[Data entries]
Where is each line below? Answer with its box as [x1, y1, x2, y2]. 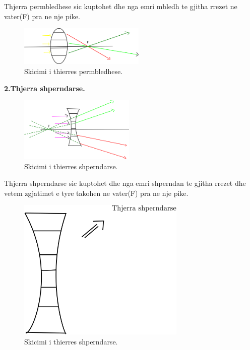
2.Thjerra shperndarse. [4, 83, 85, 93]
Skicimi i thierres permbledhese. [24, 65, 123, 76]
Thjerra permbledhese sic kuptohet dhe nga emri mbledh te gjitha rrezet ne [4, 1, 237, 11]
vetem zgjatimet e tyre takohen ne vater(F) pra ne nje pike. [4, 187, 189, 198]
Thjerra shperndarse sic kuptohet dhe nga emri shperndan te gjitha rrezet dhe [4, 178, 246, 188]
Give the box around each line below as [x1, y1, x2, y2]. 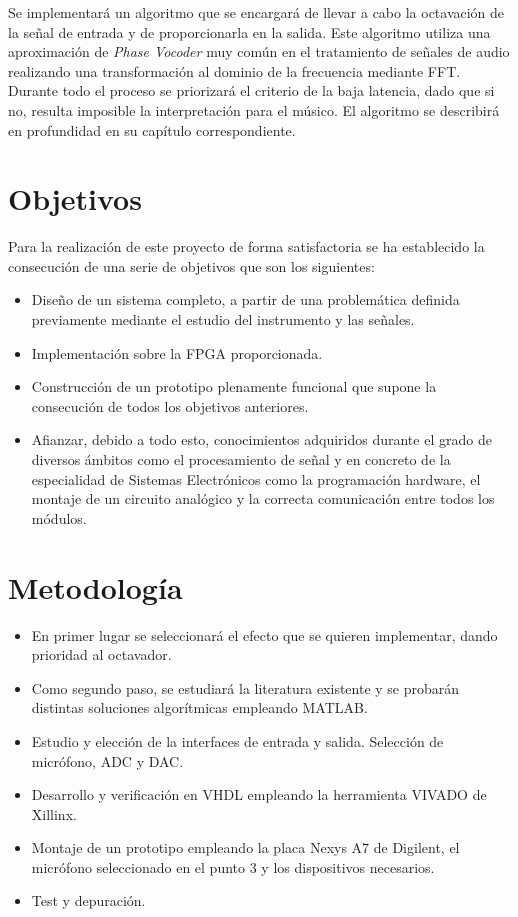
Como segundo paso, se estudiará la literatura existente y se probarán [31, 677, 460, 698]
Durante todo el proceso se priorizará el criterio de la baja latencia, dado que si [8, 80, 495, 101]
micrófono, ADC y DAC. [31, 750, 184, 771]
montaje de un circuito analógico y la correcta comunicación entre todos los [31, 488, 495, 509]
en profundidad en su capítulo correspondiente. [8, 119, 296, 140]
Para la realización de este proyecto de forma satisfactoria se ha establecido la [8, 236, 485, 257]
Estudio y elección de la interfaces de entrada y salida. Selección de [31, 730, 444, 751]
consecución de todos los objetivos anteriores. [31, 395, 309, 416]
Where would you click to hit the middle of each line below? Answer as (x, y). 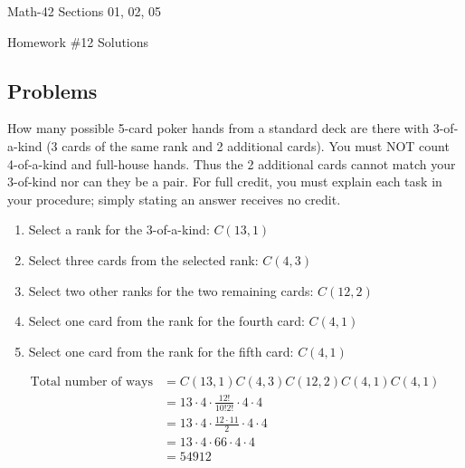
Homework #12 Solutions (78, 41)
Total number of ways (91, 382)
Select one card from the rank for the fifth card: (161, 351)
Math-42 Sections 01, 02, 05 (85, 11)
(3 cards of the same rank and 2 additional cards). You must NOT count (248, 145)
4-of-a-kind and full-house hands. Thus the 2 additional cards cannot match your (232, 163)
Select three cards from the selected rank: (143, 259)
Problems (52, 90)
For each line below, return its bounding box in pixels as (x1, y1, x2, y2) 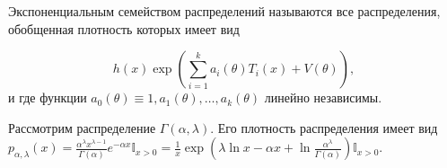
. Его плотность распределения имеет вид (210, 118, 438, 137)
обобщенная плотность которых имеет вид (8, 19, 240, 38)
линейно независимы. (264, 88, 382, 107)
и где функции (8, 88, 87, 107)
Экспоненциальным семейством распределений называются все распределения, (8, 2, 441, 20)
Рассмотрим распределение (8, 118, 156, 137)
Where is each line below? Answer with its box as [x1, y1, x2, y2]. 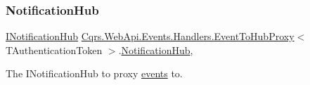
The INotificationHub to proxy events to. [6, 66, 183, 81]
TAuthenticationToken [6, 42, 103, 57]
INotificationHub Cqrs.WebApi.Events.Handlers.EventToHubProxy [6, 29, 295, 44]
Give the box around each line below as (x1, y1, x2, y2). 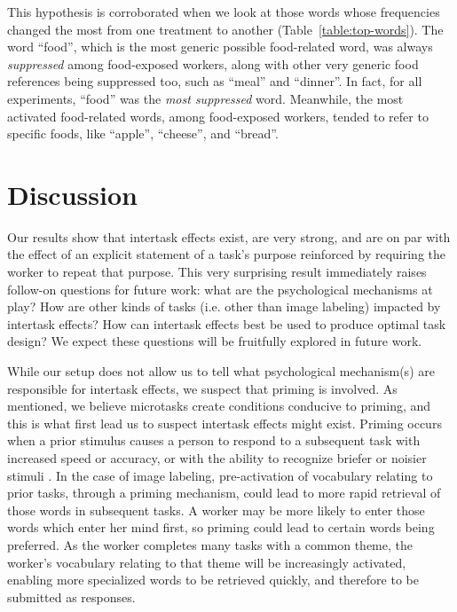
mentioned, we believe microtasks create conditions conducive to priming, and (7, 396, 431, 415)
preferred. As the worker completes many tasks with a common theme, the (7, 535, 413, 553)
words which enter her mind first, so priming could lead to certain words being (7, 518, 435, 537)
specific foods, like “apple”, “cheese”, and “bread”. (7, 124, 279, 143)
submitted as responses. (7, 587, 136, 606)
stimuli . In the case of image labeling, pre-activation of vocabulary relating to (7, 466, 433, 484)
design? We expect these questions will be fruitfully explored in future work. (7, 332, 422, 350)
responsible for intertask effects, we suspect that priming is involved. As (7, 379, 398, 397)

TASK OBJECTIVE – Search the records above for "priming" and copy every line that has it.

WRITTEN ANSWER –
mentioned, we believe microtasks create conditions conducive to priming, and (7, 396, 431, 415)
words which enter her mind first, so priming could lead to certain words being (7, 518, 435, 537)
responsible for intertask effects, we suspect that priming is involved. As (7, 379, 398, 397)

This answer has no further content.